The time-to-first-event method has been commonly used for the analysis of composite endpoints; however, it has the inherent limitation of treating all contributory endpoints as having equal severity and only gives weight to the first endpoint encountered in time. Thus, non-fatal events that occurred earlier have more impact than more serious events such as stroke or death that occur later. Furthermore, death may preclude or render impossible the observation of non-fatal events.
Over the last decade, several novel statistical methods have been proposed to overcome these limitations. These methods consider all events occurring until follow-up, incorporate the severity of clinical events, and account for the competing risk nature of different events2,3,4,5,6,7,8,9,10,11.
We aimed to review the different statistical methods other than the traditional time-to-first-event analysis, including win ratio analysis, competing risk regression, negative binomial regression, Andersen-Gill regression, and weighted composite endpoint (WCE) analysis (Figure 1).
Statistical approaches
WIN RATIO ANALYSIS
Win ratio analysis was introduced by Pocock et al in 2012 and is a rank-based method, which puts more emphasis on the most clinically important component of the composite endpoints by ranking the constituent components2. This analysis requires four steps: 1) ranking events by their severity, 2) making patient pairs, 3) deciding on a winner in each patient pair, and 4) calculation of the win ratio.
First, the components of the composite endpoint are ranked on the basis of their perceived severity. Second, the concept is to match patients with a different treatment assignment based on their individual risk estimates. Pocock et al proposed estimating a composite risk score for each patient based on pre-selected baseline prognostic factors3. Patients in the experimental treatment arm are matched to patients with a similar risk score in the control arm on the condition that the follow-up durations do not differ greatly (Figure 2A-1). When the number of patients in the two groups differs, some patients are randomly excluded to equalise the number of patients in both groups.
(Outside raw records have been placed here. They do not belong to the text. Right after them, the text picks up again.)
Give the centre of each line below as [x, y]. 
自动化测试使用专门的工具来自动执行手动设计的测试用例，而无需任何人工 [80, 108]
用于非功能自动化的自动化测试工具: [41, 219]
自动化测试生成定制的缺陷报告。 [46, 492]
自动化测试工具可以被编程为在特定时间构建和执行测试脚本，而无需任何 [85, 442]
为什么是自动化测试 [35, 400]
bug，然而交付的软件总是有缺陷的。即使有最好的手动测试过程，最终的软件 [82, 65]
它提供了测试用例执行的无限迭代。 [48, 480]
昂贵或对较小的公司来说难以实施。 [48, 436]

The third step is to decide on a winner in each matched patient pair (Figure 2A-2). The comparison of each pair is performed using every type of categorised event – death, or stroke, or MI, or other event. The events of each patient pair are evaluated to decide whether one had the most severe event (usually death is applied). If this is not the case (both patients were alive at the end of follow-up), the remaining pairs are then evaluated for the occurrence of an event ranked second in severity, and so on for each ranking (third, fourth, or fifth rank). If there were no events until the time of last follow-up, the pair is treated as “tied”2. The win ratio emphasises the more severe components when comparing composite endpoints between two groups of patients (Figure 2A-2 and Figure 2B).
Fourth, the win ratio is calculated as the number of winners divided by the number of losers; a 95% confidence interval for the win ratio is easily obtainable1 (Figure 2A-3). Since matched pairings are influenced by patients who are randomly excluded, it may be necessary to perform analyses repeatedly with different randomly excluded patients. Pocock et al have described the formulas for these calculations2; these calculations do not require special software. In addition, Luo et al presented a code for R software (R Foundation for Statistical Computing, Vienna, Austria) which could be helpful12.
Win ratio analysis is a rank-based method. It could reflect the event severity in the analysis of composite endpoints. Therefore, it is valuable when the components of the composite endpoint vary in their clinical severity and importance (e.g., composite endpoint of death, stroke, MI, and revascularisation in an ischaemic heart disease trial; composite endpoint of cardiovascular death and heart failure hospitalisation in a heart failure trial). On the other hand, there are several limitations. Severity ranking of each adverse event affects the result of the composite endpoint and the ranking in itself is debatable without universal consensus (e.g., severity ranking of MI and major bleeding). In addition, it can only be applied to the comparison between two groups. An example used in the EMPHASIS-HF study, which compared eplerenone (n=1,364) and placebo (n=1,373) in patients with New York Heart Association (NYHA) Class II heart failure and ejection fraction ≤35%, is shown in Figure 2C2.
Several options for making pairs have been proposed for comparing patients with similar anatomic and physio-pathological backgrounds. For example, prognostic scores, such as the anatomic SYNTAX score and SYNTAX score II, have been applied, instead of composite relative risk scores4,5.
In long-term event-driven trials, patient follow-up durations vary greatly, and many pairs are often categorised as “tied” (Figure 2D). To reduce this problem, patients can be stratified into several follow-up duration categories: patients are matched in strata of similar follow-up duration2.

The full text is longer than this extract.